__Task__
At the line containing "Which of these", begin an exact copy of the lines below and continue through the final one, with no pictures.

__Entries provided__
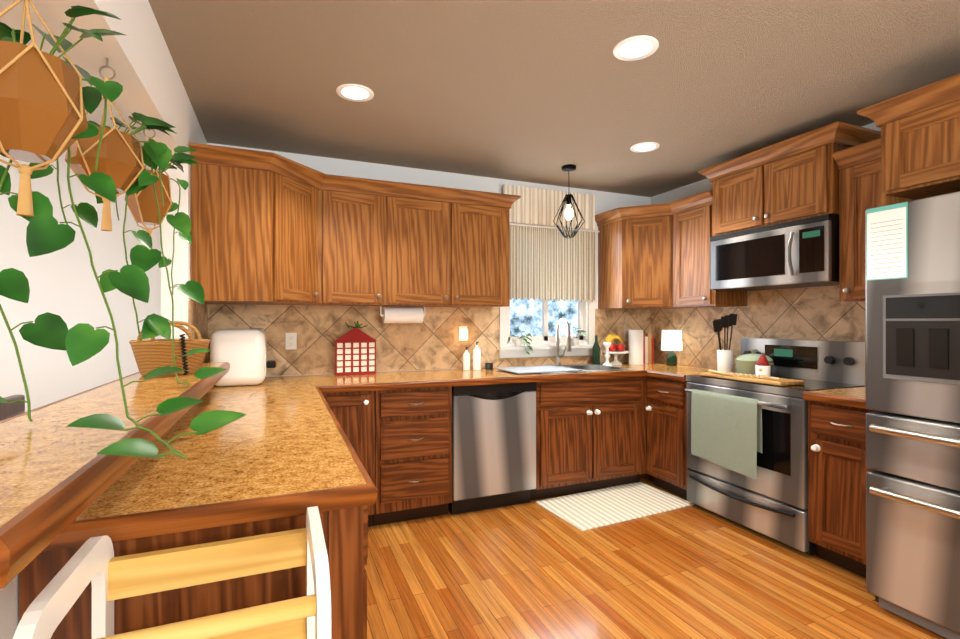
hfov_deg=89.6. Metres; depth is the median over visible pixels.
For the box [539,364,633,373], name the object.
sink
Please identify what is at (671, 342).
table lamp
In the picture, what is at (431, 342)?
tile backsplash
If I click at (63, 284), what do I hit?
wall
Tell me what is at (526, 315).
backdrop
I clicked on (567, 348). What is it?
faucet
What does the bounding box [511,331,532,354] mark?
potted plant
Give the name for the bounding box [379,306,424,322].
paper towel holder
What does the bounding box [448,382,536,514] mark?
dishwasher
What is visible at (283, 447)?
countertop
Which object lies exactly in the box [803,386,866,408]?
countertop
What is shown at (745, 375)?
bead garland
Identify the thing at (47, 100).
hanging planter
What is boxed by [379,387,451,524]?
base cabinet
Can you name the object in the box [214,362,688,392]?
countertop
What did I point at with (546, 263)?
window shade
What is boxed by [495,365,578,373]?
board
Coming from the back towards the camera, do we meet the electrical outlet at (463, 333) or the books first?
the books
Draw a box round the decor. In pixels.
[334,321,376,375]
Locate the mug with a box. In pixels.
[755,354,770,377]
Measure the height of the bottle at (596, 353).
0.255 m
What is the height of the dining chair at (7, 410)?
0.950 m
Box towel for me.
[691,389,761,479]
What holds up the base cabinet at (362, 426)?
on the floor
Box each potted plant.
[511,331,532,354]
[572,327,587,344]
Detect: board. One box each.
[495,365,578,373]
[700,371,803,385]
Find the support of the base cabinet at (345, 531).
on the floor
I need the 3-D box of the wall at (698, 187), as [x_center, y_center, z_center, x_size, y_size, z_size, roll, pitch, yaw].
[2.725,0.066,1.998,0.100,2.460,5.600,0,0,-22]
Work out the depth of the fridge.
2.00 m
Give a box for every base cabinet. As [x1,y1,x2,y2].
[19,440,378,638]
[323,393,346,427]
[335,390,378,491]
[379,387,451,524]
[531,396,642,500]
[635,376,688,498]
[808,400,874,577]
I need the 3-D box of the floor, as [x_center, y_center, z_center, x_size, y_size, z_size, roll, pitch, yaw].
[-0.521,1.316,0.712,7.080,0.050,5.700,0,0,-22]
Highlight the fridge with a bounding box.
[865,191,959,638]
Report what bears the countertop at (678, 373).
on the base cabinet at (664, 401)
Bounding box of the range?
[684,338,865,554]
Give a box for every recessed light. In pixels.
[336,84,373,101]
[613,35,658,60]
[630,142,659,152]
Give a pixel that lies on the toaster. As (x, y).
(242, 353)
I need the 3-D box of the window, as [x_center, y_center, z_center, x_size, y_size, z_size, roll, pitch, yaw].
[0.582,-0.249,4.159,0.970,1.125,0.175,0,0,-22]
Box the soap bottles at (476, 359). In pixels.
[463,342,492,369]
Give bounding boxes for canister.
[628,330,642,364]
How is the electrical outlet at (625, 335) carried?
attached to the tile backsplash at (431, 342)
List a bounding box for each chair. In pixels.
[0,395,24,420]
[13,506,330,638]
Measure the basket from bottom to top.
0.218 m
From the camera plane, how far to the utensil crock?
3.62 m
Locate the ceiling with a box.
[0,0,959,196]
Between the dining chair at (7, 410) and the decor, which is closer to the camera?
the dining chair at (7, 410)
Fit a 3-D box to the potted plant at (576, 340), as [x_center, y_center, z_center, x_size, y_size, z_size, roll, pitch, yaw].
[0.841,0.141,4.161,0.152,0.162,0.144,0,0,-22]
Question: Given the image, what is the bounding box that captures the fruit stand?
[602,334,628,364]
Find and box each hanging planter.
[0,0,246,458]
[29,58,225,384]
[97,129,198,294]
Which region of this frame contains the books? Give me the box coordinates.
[643,333,653,363]
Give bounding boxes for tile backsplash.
[188,300,211,362]
[212,304,651,375]
[652,286,865,369]
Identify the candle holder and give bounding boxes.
[602,342,611,365]
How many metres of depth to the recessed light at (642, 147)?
3.25 m
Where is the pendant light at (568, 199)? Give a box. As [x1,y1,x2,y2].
[553,164,584,237]
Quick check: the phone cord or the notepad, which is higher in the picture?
the notepad
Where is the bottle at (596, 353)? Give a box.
[593,335,599,364]
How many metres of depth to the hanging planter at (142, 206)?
2.02 m
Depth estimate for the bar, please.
0.81 m
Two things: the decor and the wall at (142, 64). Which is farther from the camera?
the decor
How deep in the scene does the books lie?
4.30 m
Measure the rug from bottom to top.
0.011 m
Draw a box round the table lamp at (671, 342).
[661,330,681,365]
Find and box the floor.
[363,473,946,638]
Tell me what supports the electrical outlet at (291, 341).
attached to the tile backsplash at (431, 342)
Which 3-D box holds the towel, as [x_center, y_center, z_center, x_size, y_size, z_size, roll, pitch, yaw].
[1.527,0.698,3.025,0.055,0.463,0.480,0,0,-22]
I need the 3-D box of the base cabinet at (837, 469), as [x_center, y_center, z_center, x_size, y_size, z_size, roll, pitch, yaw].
[2.105,0.863,2.560,0.610,0.864,0.359,0,0,-22]
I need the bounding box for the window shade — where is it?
[503,184,599,301]
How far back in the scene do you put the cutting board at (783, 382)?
2.94 m
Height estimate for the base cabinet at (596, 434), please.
0.618 m
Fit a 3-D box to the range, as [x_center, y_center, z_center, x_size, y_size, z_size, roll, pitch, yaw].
[1.844,0.717,3.098,0.667,1.165,0.825,0,0,-22]
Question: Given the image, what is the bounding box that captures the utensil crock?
[713,314,736,371]
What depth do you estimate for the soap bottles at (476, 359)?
3.73 m
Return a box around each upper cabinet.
[189,142,520,307]
[595,73,959,308]
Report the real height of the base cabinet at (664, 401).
0.864 m
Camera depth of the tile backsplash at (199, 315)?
2.92 m
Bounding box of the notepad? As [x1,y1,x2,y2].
[866,202,907,280]
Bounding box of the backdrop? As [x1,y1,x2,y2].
[510,298,577,335]
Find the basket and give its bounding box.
[129,321,210,375]
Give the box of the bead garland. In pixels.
[708,369,778,380]
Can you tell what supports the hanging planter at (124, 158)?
hanging from the wall at (142, 64)
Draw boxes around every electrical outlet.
[285,333,296,349]
[459,326,467,340]
[624,329,630,341]
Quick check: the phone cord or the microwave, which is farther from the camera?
the microwave
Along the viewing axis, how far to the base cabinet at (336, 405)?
2.88 m
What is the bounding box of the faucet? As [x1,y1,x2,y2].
[554,318,570,365]
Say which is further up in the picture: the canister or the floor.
the canister
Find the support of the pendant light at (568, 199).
hanging from the ceiling
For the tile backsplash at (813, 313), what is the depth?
3.47 m
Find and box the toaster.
[210,328,276,386]
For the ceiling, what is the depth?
2.31 m
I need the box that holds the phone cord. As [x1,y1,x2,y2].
[179,334,188,374]
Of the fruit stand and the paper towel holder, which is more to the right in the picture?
the fruit stand
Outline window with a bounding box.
[497,222,600,357]
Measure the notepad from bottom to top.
0.320 m
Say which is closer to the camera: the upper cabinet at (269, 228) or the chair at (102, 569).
the chair at (102, 569)
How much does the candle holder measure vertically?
0.200 m
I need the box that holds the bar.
[0,362,229,588]
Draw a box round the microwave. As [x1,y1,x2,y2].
[710,214,838,290]
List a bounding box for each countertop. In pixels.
[42,382,377,551]
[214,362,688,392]
[646,366,735,381]
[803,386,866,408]
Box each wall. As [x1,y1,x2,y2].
[0,0,206,638]
[0,133,650,411]
[651,122,880,370]
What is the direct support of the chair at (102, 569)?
on the floor
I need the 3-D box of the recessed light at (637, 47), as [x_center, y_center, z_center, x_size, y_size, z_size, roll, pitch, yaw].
[0.667,-1.161,2.075,0.188,0.006,0.188,0,0,-22]
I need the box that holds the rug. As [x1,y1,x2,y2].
[536,482,693,530]
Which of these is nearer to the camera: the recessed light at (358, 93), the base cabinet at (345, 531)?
the base cabinet at (345, 531)

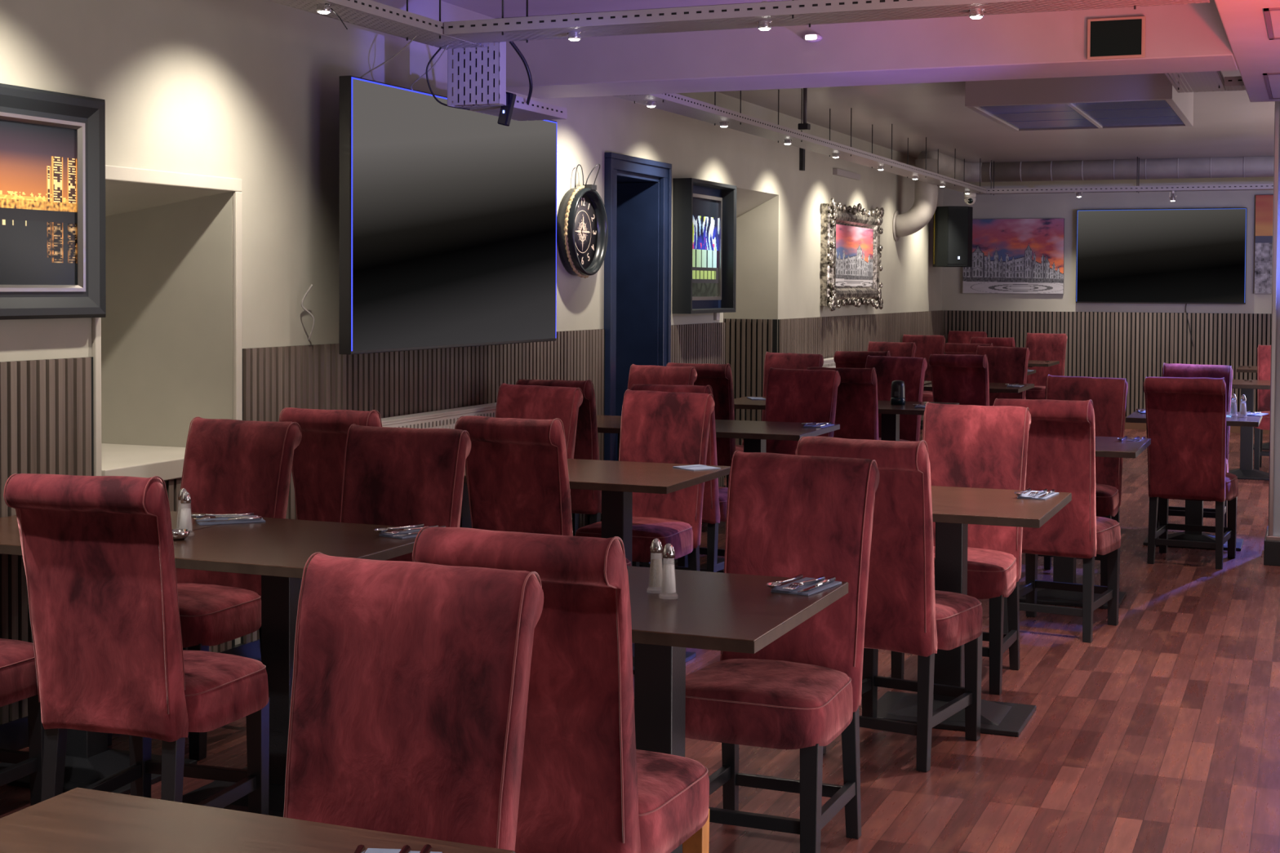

__Exercise response__
Which of these is nearer to the camera: the recessed light at (358, 93), the base cabinet at (345, 531)?
the base cabinet at (345, 531)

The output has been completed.